DATA PROVIDED ->
**********

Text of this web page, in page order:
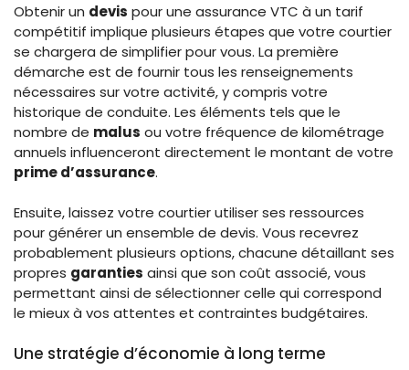
Obtenir un devis pour une assurance VTC à un tarif
compétitif implique plusieurs étapes que votre courtier
se chargera de simplifier pour vous. La première
démarche est de fournir tous les renseignements
nécessaires sur votre activité, y compris votre
historique de conduite. Les éléments tels que le
nombre de malus ou votre fréquence de kilométrage
annuels influenceront directement le montant de votre
prime d’assurance.
Ensuite, laissez votre courtier utiliser ses ressources
pour générer un ensemble de devis. Vous recevrez
probablement plusieurs options, chacune détaillant ses
propres garanties ainsi que son coût associé, vous
permettant ainsi de sélectionner celle qui correspond
le mieux à vos attentes et contraintes budgétaires.
Une stratégie d’économie à long terme
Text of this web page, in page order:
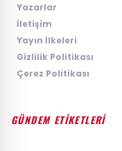
Yazarlar
İletişim
Yayın İlkeleri
Gizlilik Politikası
Çerez Politikası
GÜNDEM ETİKETLERİ
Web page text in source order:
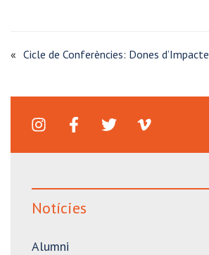
« Cicle de Conferències: Dones d’Impacte
Notícies
Alumni
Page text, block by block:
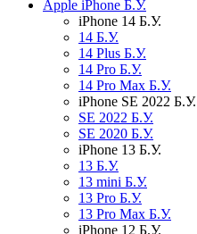
Apple iPhone Б.У.
iPhone 14 Б.У.
14 Б.У.
14 Plus Б.У.
14 Pro Б.У.
14 Pro Max Б.У.
iPhone SE 2022 Б.У.
SE 2022 Б.У.
SE 2020 Б.У.
iPhone 13 Б.У.
13 Б.У.
13 mini Б.У.
13 Pro Б.У.
13 Pro Max Б.У.
iPhone 12 Б.У.

**********

TRY IT ->
For every line in the data above that has the string "devis", return that line.

FINAL ANSWER ->
Obtenir un devis pour une assurance VTC à un tarif
pour générer un ensemble de devis. Vous recevrez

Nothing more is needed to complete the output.